WHAT IS NEEDED | Your reply should hold only the lines from the records below where "that" occurs.
[[ EXERCISE INPUTS open ]]
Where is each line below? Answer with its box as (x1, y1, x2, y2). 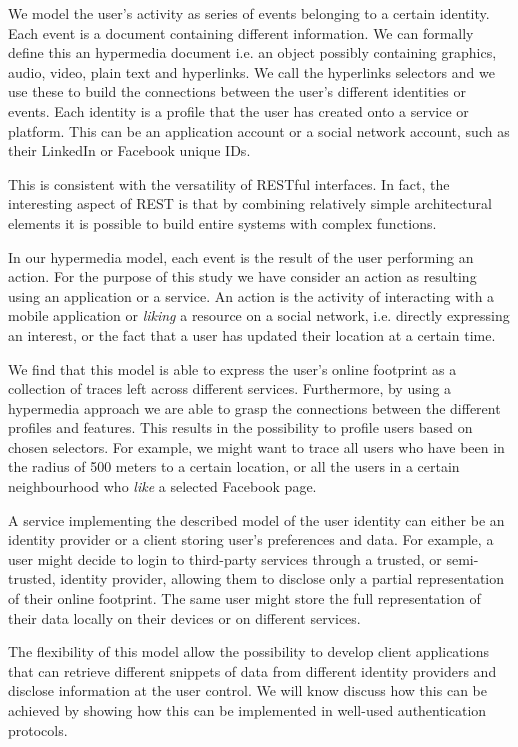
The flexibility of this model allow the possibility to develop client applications (8, 641, 489, 662)
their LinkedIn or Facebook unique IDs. (8, 140, 251, 161)
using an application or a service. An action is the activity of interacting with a (8, 285, 495, 306)
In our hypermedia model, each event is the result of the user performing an (8, 246, 474, 267)
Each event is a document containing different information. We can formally (8, 22, 474, 43)
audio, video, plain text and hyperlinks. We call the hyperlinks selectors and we (8, 61, 495, 82)
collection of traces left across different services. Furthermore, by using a (8, 378, 452, 399)
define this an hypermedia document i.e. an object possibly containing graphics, (8, 42, 497, 63)
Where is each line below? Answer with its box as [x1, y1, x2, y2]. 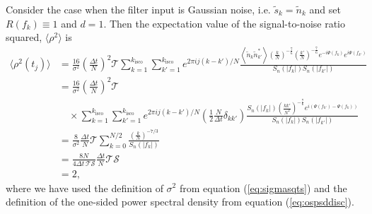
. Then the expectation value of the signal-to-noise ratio [103, 16, 346, 30]
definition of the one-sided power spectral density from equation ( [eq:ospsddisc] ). [6, 194, 354, 209]
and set [309, 2, 341, 16]
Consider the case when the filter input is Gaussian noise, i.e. [6, 2, 271, 16]
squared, [6, 30, 42, 44]
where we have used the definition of [6, 180, 163, 195]
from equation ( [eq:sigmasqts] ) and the [179, 180, 347, 195]
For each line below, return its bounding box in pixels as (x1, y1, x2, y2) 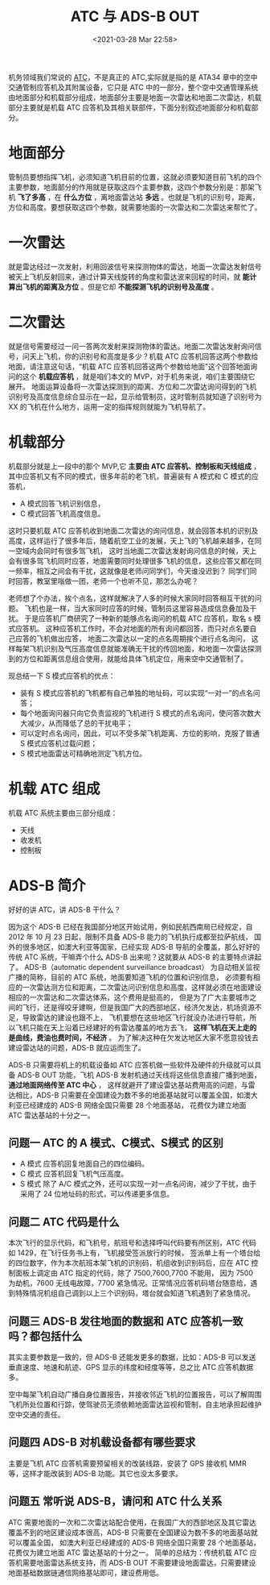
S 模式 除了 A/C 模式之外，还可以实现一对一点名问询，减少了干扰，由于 (19, 1179, 257, 1189)
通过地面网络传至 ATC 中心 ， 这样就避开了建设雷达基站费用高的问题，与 (8, 1080, 248, 1089)
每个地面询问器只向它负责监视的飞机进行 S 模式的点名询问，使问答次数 (19, 708, 255, 718)
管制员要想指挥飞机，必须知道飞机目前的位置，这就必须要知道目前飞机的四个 (8, 172, 262, 181)
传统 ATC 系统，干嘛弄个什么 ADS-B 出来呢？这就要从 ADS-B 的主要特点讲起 (8, 952, 262, 962)
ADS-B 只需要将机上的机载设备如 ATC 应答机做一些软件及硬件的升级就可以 (8, 1059, 255, 1069)
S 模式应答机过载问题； (19, 738, 98, 748)
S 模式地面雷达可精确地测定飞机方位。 (19, 748, 147, 758)
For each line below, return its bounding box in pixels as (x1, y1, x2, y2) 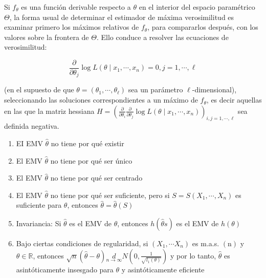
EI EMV (16, 138, 43, 149)
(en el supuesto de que (4, 84, 74, 95)
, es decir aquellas (206, 94, 262, 105)
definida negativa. (4, 121, 59, 131)
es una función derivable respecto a (21, 2, 131, 12)
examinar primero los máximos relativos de (4, 22, 139, 32)
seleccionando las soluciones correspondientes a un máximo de (4, 94, 198, 105)
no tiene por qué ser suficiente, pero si (50, 189, 170, 200)
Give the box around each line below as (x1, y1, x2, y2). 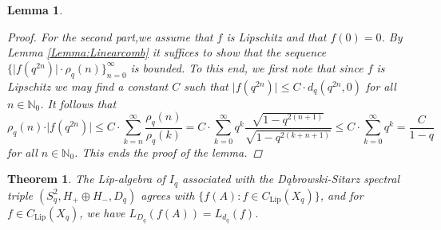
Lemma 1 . (7, 2, 63, 18)
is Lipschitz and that (226, 28, 327, 45)
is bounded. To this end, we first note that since (130, 59, 364, 76)
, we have (79, 204, 125, 220)
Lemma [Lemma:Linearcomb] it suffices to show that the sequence (7, 44, 327, 60)
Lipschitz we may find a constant (7, 77, 169, 94)
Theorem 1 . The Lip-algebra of (7, 170, 165, 187)
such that (184, 77, 228, 94)
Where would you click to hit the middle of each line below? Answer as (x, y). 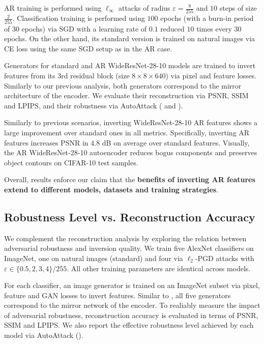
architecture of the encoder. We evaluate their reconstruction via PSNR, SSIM (126, 95)
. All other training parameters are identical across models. (159, 268)
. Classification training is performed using (79, 18)
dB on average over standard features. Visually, (176, 142)
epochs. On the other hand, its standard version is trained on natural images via (130, 38)
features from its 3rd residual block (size (67, 75)
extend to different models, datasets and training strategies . (111, 189)
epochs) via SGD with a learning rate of (84, 28)
[[ EXERCISE INPUTS closed ]]
WORKED SOLUTION |
is Lipschitz and that (226, 28, 327, 45)
is bounded. To this end, we first note that since (130, 59, 364, 76)
Lemma [Lemma:Linearcomb] it suffices to show that the sequence (7, 44, 327, 60)
such that (184, 77, 228, 94)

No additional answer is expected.